A WorkFloe in Orion can specify hardware requirements and placement strategies on a per cube basis. The Orion scheduler will use the hardware information and placement strategy to place the cubes onto appropriate machines while attempting to minimize cost and startup time. Hardware requirements and placement strategies are exposed via the parameters listed below. For each parameter listed the requirements pertain to the cube if serial, or each copy of the cube if parallel.

In order to help maintain fairness in resource scheduling and cost accounting, Orion adjusts the requested amount of hardware according a Dominant Resource Factor.

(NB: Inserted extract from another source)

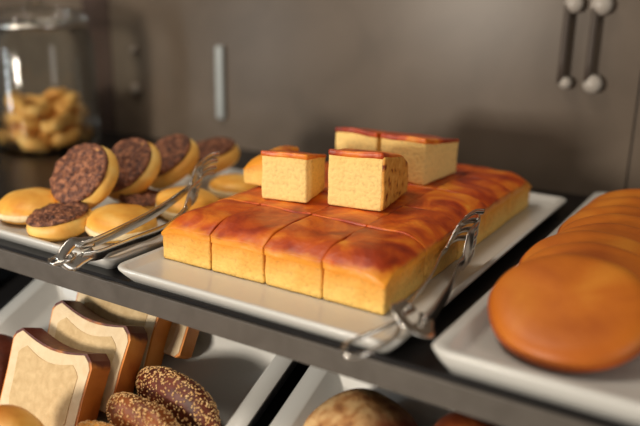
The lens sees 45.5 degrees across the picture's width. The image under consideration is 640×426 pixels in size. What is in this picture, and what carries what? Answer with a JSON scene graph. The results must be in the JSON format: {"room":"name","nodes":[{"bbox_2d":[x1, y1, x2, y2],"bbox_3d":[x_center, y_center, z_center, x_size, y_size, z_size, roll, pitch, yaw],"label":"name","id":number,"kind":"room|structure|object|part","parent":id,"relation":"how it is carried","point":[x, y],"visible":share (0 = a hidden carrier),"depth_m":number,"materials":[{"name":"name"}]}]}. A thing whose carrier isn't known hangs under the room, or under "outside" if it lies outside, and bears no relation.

Example hardware requirement parameter overrides:

from floe.api import ComputeCube

class ExampleCube(ComputeCube):

    parameter_overrides = {
        "gpu_count": {"default": 1},
        "spot_policy": {"default": "Allowed"},
    }

CPUs

The cpu_count parameter specifies how many CPUs are made available to the cube. One potential use case for allocating more than one CPU per cube is to allow cube authors to call out to an existing binary which has multi-CPU parallelism. CPUs provided to cubes are confined using the Linux cpuset facility.

GPUs

The gpu_count parameter specifies how many GPUs are made available to the cube. The allocated GPUs will be available /dev/nvidia[n] for each of the n GPUs provided. Additionally, /dev/nvidiactl, /dev/nvidia-uvm, and /dev/nvidia-uvm-tools are available to the cube.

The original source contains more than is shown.